== REQUIRED ACTION ==
One line at a time, check the entries below for the word "critique", and copy each line that has it.

(Stored data)
────────

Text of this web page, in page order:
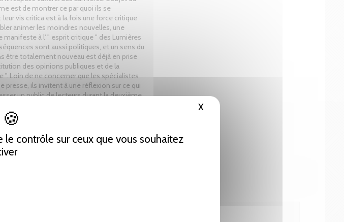
le contrôle sur ceux que vous souhaitez
X Masquer le bandeau des cookies
est de montrer ce par quoi ils se
leur vis critica est à la fois une force critique
animer les moindres nouvelles, une
manifeste à l' " esprit critique " des Lumières
sont aussi politiques, et un sens du
être totalement nouveau est déjà en prise
des opinions publiques et de la
". Loin de ne concerner que les spécialistes
presse, ils invitent à une réflexion sur ce qui
un public de lecteurs durant la deuxième
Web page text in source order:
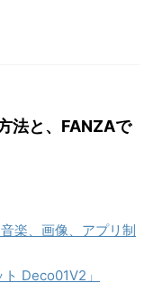
法と、FANZAで
楽、画像、アプリ制
Deco01V2」

────────

== ANSWER AREA ==
leur vis critica est à la fois une force critique
manifeste à l' " esprit critique " des Lumières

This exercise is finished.